Joint University Microelectronics Program (JUMP) was DARPA’s formal program that commenced in January 2018 and continued for five years. Under JUMP, the challenges of the “application-centric” research centers focused on accomplishing application-oriented goals and spurring the development of complex systems with capabilities well beyond those available today. Diving deep into cognitive computing, intelligent memory and storage, distributed computing and networking, and radio frequency (RF) to terahertz (THz) sensor and communications systems, among other areas, these research centers are developing systems that will be transferable to military and industry in a five year timeframe and ready for field deployment in ten years.
DARPA, along with the Semiconductor Research Corporation (SRC) and industry and academic stakeholders, kicked off the Joint University Microelectronics Program 2.0 (JUMP 2.0) in Jan 2023. The SRC-led effort expands on the original JUMP collaboration aimed at accelerating U.S. advances in information and communications technologies.
The consortium created under JUMP 2.0 will pursue high-risk, high-payoff research spanning seven thematically structured centers. Each multidisciplinary center will focus on one overarching research theme identified as key to addressing emerging technical challenges. These defined interests, spurred by an increasingly connected world and a rapidly changing microelectronics landscape, will centralize long-term, pathfinding research aimed at breakthroughs applicable across defense and academia.

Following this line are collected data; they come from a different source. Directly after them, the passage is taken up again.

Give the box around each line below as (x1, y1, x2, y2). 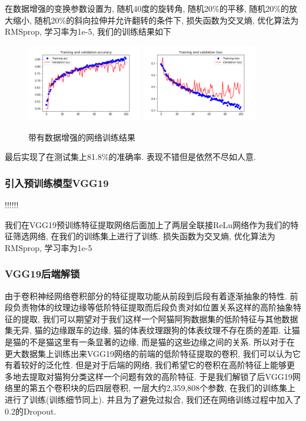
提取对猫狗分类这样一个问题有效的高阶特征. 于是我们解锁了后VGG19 (29, 370, 292, 382)
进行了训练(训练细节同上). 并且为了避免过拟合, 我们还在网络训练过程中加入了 (5, 393, 301, 405)
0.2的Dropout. (5, 405, 56, 417)
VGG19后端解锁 (5, 266, 80, 281)
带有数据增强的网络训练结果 (28, 131, 135, 143)
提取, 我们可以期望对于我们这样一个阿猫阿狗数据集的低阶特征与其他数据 (21, 312, 298, 325)
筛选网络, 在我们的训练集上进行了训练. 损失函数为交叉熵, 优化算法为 (12, 230, 275, 242)
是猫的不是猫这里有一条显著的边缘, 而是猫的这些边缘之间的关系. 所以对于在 (5, 335, 295, 348)
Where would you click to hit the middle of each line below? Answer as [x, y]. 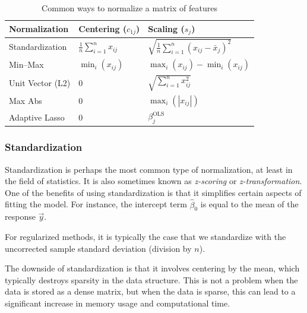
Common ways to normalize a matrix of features [129, 8]
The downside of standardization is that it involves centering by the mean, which [152, 268]
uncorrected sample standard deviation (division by [98, 248]
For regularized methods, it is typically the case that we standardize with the [145, 237]
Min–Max [26, 64]
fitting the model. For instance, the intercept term [96, 204]
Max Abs [26, 101]
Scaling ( [166, 28]
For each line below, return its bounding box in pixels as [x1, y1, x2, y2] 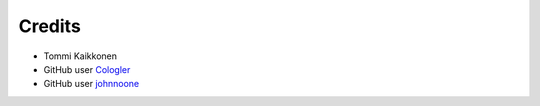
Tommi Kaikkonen [43, 50, 118, 62]
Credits [18, 15, 82, 37]
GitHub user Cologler [43, 63, 131, 75]
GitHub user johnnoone [43, 78, 140, 90]
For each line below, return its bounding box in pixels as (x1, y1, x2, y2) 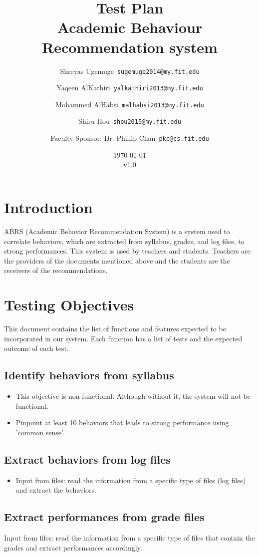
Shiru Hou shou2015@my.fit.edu (78, 116, 181, 126)
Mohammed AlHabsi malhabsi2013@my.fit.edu (55, 99, 204, 109)
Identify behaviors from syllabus (4, 367, 174, 383)
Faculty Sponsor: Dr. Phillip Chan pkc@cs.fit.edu (50, 133, 209, 143)
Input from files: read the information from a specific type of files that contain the (4, 532, 255, 543)
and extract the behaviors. (15, 485, 96, 495)
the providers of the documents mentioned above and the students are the (4, 255, 230, 266)
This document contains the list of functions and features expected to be (4, 323, 226, 333)
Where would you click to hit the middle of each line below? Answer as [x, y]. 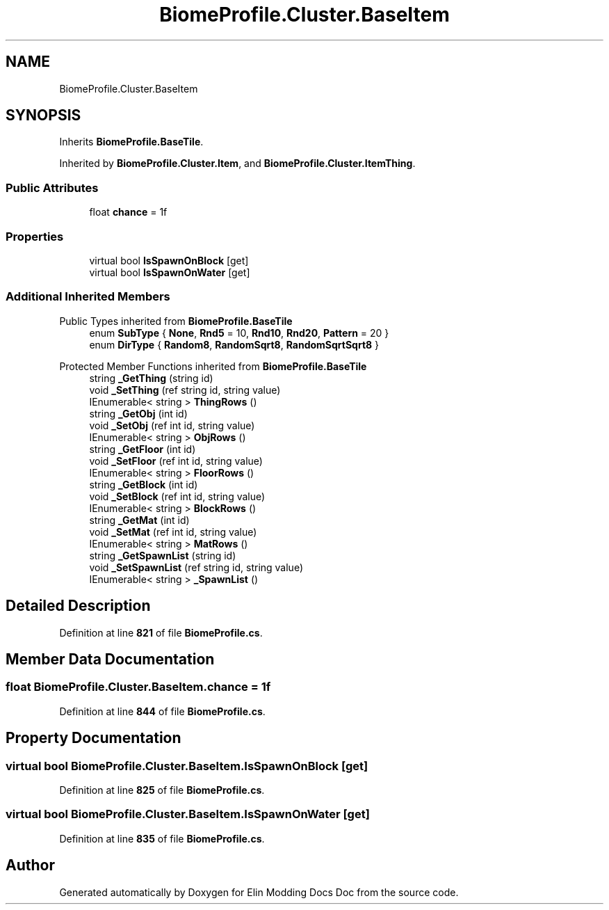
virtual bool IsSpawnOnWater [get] [170, 272]
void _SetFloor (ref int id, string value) [176, 461]
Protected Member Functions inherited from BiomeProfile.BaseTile [213, 366]
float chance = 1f [128, 212]
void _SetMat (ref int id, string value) [173, 532]
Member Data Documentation [110, 659]
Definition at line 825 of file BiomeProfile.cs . [162, 790]
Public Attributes [52, 187]

“JUMP 2.0 builds on a 25-year history of partnership between DARPA, SRC, and industry investing in university research focused on disruptive microelectronics,” said Dev Palmer, deputy director of the Microsystems Technology Office (MTO) and the agency’s lead for JUMP 2.0. “This public-private collaboration enables DARPA to incorporate diverse perspectives to drive research thrusts and leap-ahead advances that help keep the U.S. at the forefront of microelectronics.”

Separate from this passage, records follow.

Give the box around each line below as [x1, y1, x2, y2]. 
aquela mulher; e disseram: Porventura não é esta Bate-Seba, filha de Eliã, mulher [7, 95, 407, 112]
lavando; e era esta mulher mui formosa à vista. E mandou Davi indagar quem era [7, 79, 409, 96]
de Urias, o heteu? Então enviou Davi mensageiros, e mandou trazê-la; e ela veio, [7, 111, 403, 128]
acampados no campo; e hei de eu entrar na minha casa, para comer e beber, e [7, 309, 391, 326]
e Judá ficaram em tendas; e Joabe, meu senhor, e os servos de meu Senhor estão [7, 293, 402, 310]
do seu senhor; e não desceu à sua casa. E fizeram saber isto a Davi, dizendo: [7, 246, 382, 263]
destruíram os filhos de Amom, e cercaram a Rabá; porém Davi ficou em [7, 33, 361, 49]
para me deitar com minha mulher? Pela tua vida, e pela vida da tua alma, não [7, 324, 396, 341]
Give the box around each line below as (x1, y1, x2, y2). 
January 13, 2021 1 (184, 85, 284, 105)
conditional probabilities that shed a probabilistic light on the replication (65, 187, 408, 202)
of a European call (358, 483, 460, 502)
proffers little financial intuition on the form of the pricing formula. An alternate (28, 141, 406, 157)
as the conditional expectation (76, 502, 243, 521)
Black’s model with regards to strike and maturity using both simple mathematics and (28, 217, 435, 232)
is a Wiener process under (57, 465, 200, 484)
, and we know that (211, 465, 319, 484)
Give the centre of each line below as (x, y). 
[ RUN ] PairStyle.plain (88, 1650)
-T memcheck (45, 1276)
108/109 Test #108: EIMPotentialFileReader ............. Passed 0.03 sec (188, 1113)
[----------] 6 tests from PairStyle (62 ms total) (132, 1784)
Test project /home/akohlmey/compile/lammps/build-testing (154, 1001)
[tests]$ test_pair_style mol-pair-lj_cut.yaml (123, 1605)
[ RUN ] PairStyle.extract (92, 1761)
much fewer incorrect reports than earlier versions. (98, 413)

As a critical part of the DARPA Electronics Resurgence Initiative, JUMP 2.0 seeks to significantly improve performance, efficiency, and capabilities across a range of electronics systems. Novel materials, devices, architectures, algorithms, designs, integration techniques, and other innovations are at the heart of problem-solving for next-generation information and communications challenges. To that end, the centers will focus on JUMP 2.0’s seven complementary research themes, led by the following university-run centers:
Cognition: Next-generation AI systems and architectures (Center for the Co-Design of Cognitive Systems, Georgia Institute of Technology)

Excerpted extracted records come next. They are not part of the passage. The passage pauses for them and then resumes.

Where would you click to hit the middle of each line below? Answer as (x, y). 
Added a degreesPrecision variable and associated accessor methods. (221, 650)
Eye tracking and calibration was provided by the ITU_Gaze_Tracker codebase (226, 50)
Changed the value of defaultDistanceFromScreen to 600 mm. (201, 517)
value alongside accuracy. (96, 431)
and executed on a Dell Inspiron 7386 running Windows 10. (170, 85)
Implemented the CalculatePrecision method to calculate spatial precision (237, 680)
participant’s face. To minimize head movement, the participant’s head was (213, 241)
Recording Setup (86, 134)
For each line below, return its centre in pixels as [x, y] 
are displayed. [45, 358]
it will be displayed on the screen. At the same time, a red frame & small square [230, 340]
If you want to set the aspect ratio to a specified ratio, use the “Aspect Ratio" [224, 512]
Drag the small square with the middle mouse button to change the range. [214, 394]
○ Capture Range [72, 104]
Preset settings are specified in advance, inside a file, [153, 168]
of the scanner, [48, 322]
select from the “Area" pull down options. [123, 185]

Communications and Connectivity: Efficient communication technologies for ICT systems (Center for Ubiquitous Connectivity, Columbia University)
Intelligent Sensing to Action: Sensing capabilities and embedded intelligence to enable fast and efficient generation of actions (Center on Cognitive Multispectral Sensors, Georgia Institute of Technology)
Systems and Architectures for Distributed Compute: Distributed computing systems and architectures in an energy efficient compute and accelerator fabric (Evolvable Computing for Next Generation Distributed Computer Systems, University of Illinois Urbana-Champaign)
Intelligent Memory and Storage: Emerging memory devices and storage arrays for intelligent memory systems (Center for Processing with Intelligent Storage and Memory, University of California San Diego)
Advanced Monolithic and Heterogenous Integration: Novel electric and photonic interconnect fabrics and advanced packaging (Center for Heterogeneous Integration of Micro Electronic Systems, Penn State)
High-Performance Energy Efficient Devices: Novel materials, devices, and interconnect technologies to enable next-generation digital and analog applications (SUPeRior Energy-efficient Materials and dEvices or SUPREME, Cornell University)
These seven themes will benefit both the defense and industrial sectors by providing the Department of Defense with an unmatched technological edge in advanced radar, communications, and weapons systems, and provide the U.S. economy with unique information technology and processing capabilities critical to commercial competitiveness and future economic growth.